TASK INSTRUCTIONS:
Could you please reproduce the entries exactly, leaving out any pictures?

[Records contained in a dataset]
══════════════════════════════
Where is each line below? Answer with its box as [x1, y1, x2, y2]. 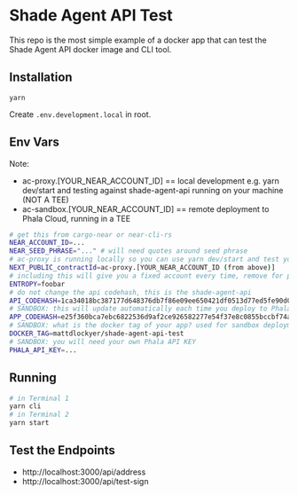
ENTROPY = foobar [9, 279, 66, 288]
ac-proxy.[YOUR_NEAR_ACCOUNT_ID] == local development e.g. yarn [21, 175, 279, 186]
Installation [9, 70, 73, 85]
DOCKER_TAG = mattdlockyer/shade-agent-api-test [9, 329, 184, 338]
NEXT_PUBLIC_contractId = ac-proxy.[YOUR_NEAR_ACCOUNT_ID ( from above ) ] [9, 263, 276, 272]
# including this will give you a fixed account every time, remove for [9, 271, 284, 280]
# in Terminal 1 [9, 394, 69, 403]
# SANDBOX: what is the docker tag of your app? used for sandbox [9, 321, 260, 330]
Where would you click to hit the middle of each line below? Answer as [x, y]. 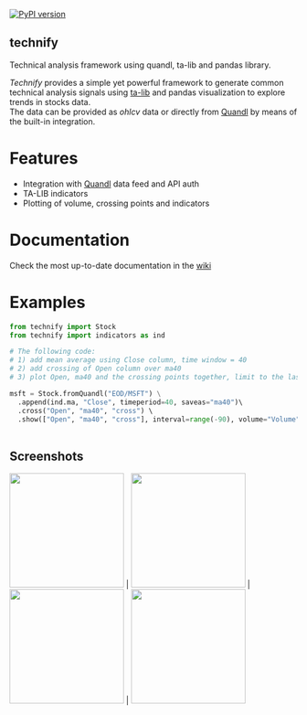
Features [44, 158]
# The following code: [53, 352]
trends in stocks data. [50, 101]
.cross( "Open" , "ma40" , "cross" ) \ [85, 411]
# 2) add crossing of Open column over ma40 [95, 369]
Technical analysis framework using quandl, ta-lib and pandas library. [140, 65]
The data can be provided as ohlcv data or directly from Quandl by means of [153, 112]
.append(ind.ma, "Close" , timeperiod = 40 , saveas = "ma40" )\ [131, 402]
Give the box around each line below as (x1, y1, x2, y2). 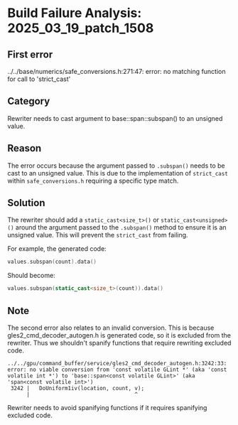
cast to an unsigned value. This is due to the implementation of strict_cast (7, 168, 229, 177)
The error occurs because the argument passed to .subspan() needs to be (7, 161, 225, 170)
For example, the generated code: (7, 244, 107, 253)
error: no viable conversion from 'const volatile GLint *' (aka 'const (7, 366, 227, 373)
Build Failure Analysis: (7, 5, 142, 21)
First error (7, 48, 53, 60)
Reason (7, 142, 42, 154)
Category (7, 95, 50, 107)
══════════════════════════════
SOLUTION BELOW:
Where is each line below? Answer with its box as [x1, y1, x2, y2]. 
ENTROPY = foobar [9, 279, 66, 288]
ac-proxy.[YOUR_NEAR_ACCOUNT_ID] == local development e.g. yarn [21, 175, 279, 186]
Installation [9, 70, 73, 85]
DOCKER_TAG = mattdlockyer/shade-agent-api-test [9, 329, 184, 338]
NEXT_PUBLIC_contractId = ac-proxy.[YOUR_NEAR_ACCOUNT_ID ( from above ) ] [9, 263, 276, 272]
# including this will give you a fixed account every time, remove for [9, 271, 284, 280]
# in Terminal 1 [9, 394, 69, 403]
# SANDBOX: what is the docker tag of your app? used for sandbox [9, 321, 260, 330]
Where would you click to hit the middle of each line below? Answer as [x, y]. 
Features [44, 158]
# The following code: [53, 352]
trends in stocks data. [50, 101]
.cross( "Open" , "ma40" , "cross" ) \ [85, 411]
# 2) add crossing of Open column over ma40 [95, 369]
Technical analysis framework using quandl, ta-lib and pandas library. [140, 65]
The data can be provided as ohlcv data or directly from Quandl by means of [153, 112]
.append(ind.ma, "Close" , timeperiod = 40 , saveas = "ma40" )\ [131, 402]
Give the box around each line below as (x1, y1, x2, y2). 
cast to an unsigned value. This is due to the implementation of strict_cast (7, 168, 229, 177)
The error occurs because the argument passed to .subspan() needs to be (7, 161, 225, 170)
For example, the generated code: (7, 244, 107, 253)
error: no viable conversion from 'const volatile GLint *' (aka 'const (7, 366, 227, 373)
Build Failure Analysis: (7, 5, 142, 21)
First error (7, 48, 53, 60)
Reason (7, 142, 42, 154)
Category (7, 95, 50, 107)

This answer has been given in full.